Introduction

Physical activity (PA) is low in hospitalized older adults [1,2,3]; however, increasing PA levels through exercise may minimise or reverse potential deleterious effects of hospitalization [4]. The aims of this study were to investigate in hospitalized older adults: (1) the feasibility of wearing an activity monitor and (2) PA levels between high intensity functional exercise (HIFE) group participants versus individual Physical Therapy (PT) participants.

Method

Study design

This project was part of a larger trial investigating clinical outcomes of hospitalized older adults participating in a HIFE group program compared with individual PT during their admission [5]. Activity monitors were placed on a subset of participants.

Participants

Older adults admitted to a metropolitan rehabilitation hospital geriatric evaluation and management (GEM) ward were included in this study. Participants were ≥ 65 years and were physically and cognitively able and willing to engage in the HIFE group program. Participants were excluded from wearing the activity monitor if they had a wound or reduced sensation around the site of attachment, lower limb oedema, concern regarding lower limb circulation, or cognitive impairment that would limit their reporting of discomfort of the device.

Intervention

Participants randomly allocated to ‘control’ received daily individual PT for approximately 20 min per session. Participants randomised to ‘HIFE’ attended exercise classes three times per week (approximately 30 min duration), details described elsewhere [5].

Procedure

Ethics approval was sought from hospital and university ethics committees. Informed consent was obtained from all participants included in the study; those with Mini-Mental State Examination (MMSE) scores of ≤ 24 had their person responsible contacted for written third party acknowledgement.

Equipment

The Positional Activity Logger version 2 (PAL2, Gorman ProMed, Melbourne, Australia) has previously been validated in hospitalized older adults [6] and was used to measure PA.

Measurement of physical activity levels

The PAL2 was worn around the lower thigh and upper calf. Monitors were removed for showering/hygiene and participants were informed it could be removed if uncomfortable or with change of mind.
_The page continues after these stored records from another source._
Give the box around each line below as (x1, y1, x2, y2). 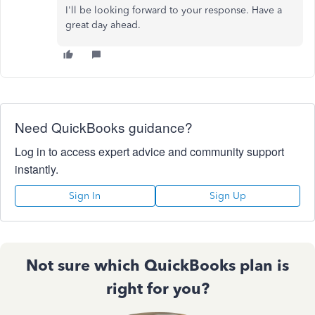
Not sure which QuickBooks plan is (26, 256, 289, 276)
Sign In (69, 190, 101, 202)
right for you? (105, 279, 210, 299)
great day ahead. (65, 19, 143, 32)
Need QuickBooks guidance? (15, 117, 193, 137)
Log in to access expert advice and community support (15, 143, 284, 160)
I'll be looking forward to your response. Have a (65, 4, 282, 17)
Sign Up (209, 190, 246, 202)

Physical activity levels were recorded over five consecutive days during admission, overlapping a weekend.

Data and statistical analysis

Data were analysed using SPSS for Windows (IBM Corporation, Version 23) and visually and statistically inspected for normality. Independent t tests were used for between group analysis for parametric data (reported as mean and standard deviation—SD) and Mann–Whitney U test were used for non-parametric data (median and interquartile range—IQR) for time spent in upright, lying and sitting positions, as well as transitions (e.g. sit-to-stand). Data were analysed in 24 h periods from 0000 hours to 2400 hours as well as from 0100 hours to 0900 hours, 0900–1700 (‘daytime’) and 1700 hours to 0100 hours. Data were analysed separately for weekdays and weekend days.

Outcome measures

The following demographic measures were recorded to describe the sample characteristics: MMSE, Charlson Comorbidity Index and preadmission living arrangements. Physical outcome measures taken included Elderly Mobility Scale, Berg Balance Scale and gait speed (m/s).

Feasibility data included the number of people invited to wear the PAL2 and those who accepted, the number of complete data sets, the number of participants who removed the PAL2 prior to completion of recording, and reasons contributing to early removal.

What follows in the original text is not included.